I have a log file (see below) from an external (rel. to KNIME) program that I would like to analyze and display with KNIME-Reporter.
As the file can be regarded as a concatenation of many different files, I think the best is to split the file many different smaller files that can then be read using the File Reader. Any other option using KNIME and either the LineReader or File Reader would involve a VERY complicated workflow that won't be very flexible as well.
Do you have any other idea on how to process this file? I don't like the idea of producing many files as some of the files will probably only contain one line and it just pollutes the file system...
Thanks a lot for any comments.
Bernd
As you can see the file contains sections that are encapsulated in ">> Name" and ">>END_MODULE". Within these sections a File Reader would be able to read the columns appropriately.
One option is to copy the log textfile to its own directory somewhere. Then use the "Flat File Document Parser" in "KNIME Labs/Text Processing" and choose location of the directory from the node config.
This puts the logfile in a "document" cell, now use the "Document Data Extractor" node to convert this into a "String" cell. In the config of the node choose "text". Now connect up the "Data To Report" node.
In Report Designer, when choosing the Column (which will be called Text) and you add this to the report page, highlight it, and be sure to go to Advanced Options and "WhiteSpace" and change it from "No Wrapping" to "Normal" otherwise you will only see the first line of the log file.

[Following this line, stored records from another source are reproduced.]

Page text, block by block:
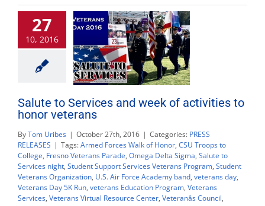
campus
service
is
Nov.
9
27
10, 2016
Salute to Services and week of activities to
honor veterans
ByTom Uribes | October 27th, 2016 | Categories: PRESS
RELEASES | Tags:Armed Forces Walk of Honor, CSU Troops to
College, Fresno Veterans Parade, Omega Delta Sigma, Salute to
Services night, Student Support Services Veterans Program, Student
Veterans Organization, U.S. Air Force Academy band, veterans day,
Veterans Day 5K Run, veterans Education Program, Veterans
Services, Veterans Virtual Resource Center, Veteranâs Council,
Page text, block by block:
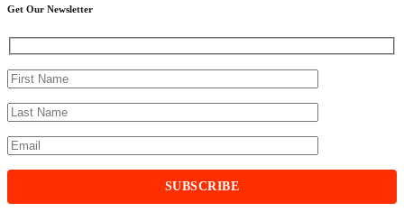
Get Our Newsletter
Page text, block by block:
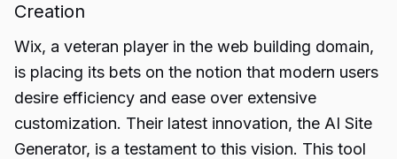
Creation
Wix, a veteran player in the web building domain,
is placing its bets on the notion that modern users
desire efficiency and ease over extensive
customization. Their latest innovation, the AI Site
Generator, is a testament to this vision. This tool
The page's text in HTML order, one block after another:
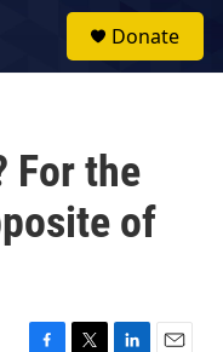
Donate
For the
of

I actually want to plot some graphs based on the values and might even compare different files. So I think I will need the data within KNIME in a usable form.
Maybe I could write a new input node, which has arbitrary number of outputs? Is this possible? (I only know variable inputs)...
Otherwise I have completed the script to create multiple files and this seems to be working. Unfortunately this was easier then devising an algorithm in KNIME. An awk / gawk node might be very useful... Well, the hackathon is coming soon and maybe we can come up with a solution there...
To read in multiple files in KNIME is quite easy. If you copy all the files to a single directory, you can then use "List Files" node to get a list of all the filenames from that directory. Then connect up a "TableRow To Variable Loop Start" node, this now has all the filenames as flow variables.
You can now use the "File Reader" node, by showing its variable ports, and connecting the "TableRow To Variable Loop Start" output to the variable input node of the "File Reader" node. To configure this in the "File Reader" node go to the Flow Variables tab, and choose the variable called "URL" from the dropdown list next to "DataURL". Then after this node put in a "Loop End" node. This will now load all the text files in, in one go, from the directory, is this helpful ?
If the File Reader node doesnt load the files the desired way, remember you can swap it for the "Flat File Document Parser" node instead, followed by the "Document Data Extractor" node, and then do the "Loop End" node. Using this approach allows you to do more manipulations with the document too, so instead of extracting the whole lot into one cell with "Document Data Extractor" you can extract each sentence into a cell at a time with "Sentence Extractor", or filter certain terms and characters out from the range of nodes in "Text Processing/PreProcessing".
One problem with the loop over different files is that the file reader won't adjust the format (i.e. the table structure, column names etc) for each new input file. That will cause a problem...
I have now solved the problem with the awk script to create different files and then individually read in the different files (no loop). This is OK since they all have to be handled differently in the report anyways and also need different Data to Report nodes.
Though the report designer is very flexible it is still limited to very specific instances where the data has to be nearly the same. And that is actually what I want anyways. It just takes time to generate and you have to have a plan before starting. That is somehow unsatisfactory because the data is changing quite often but I guess I can live with that.
I was looking at this solution, and I noticed that as of today, the File Reader doesn’t have an option to update to the DataUrl. Do you have any additional recommendations?
This thread is more than 10 years old, so it’s likely that the solution posted has since been superseded.
It sounds like you’re interested in reading in multiple files from a directory? Please make a new thread and include as many details as possible about what you’re attempting to do.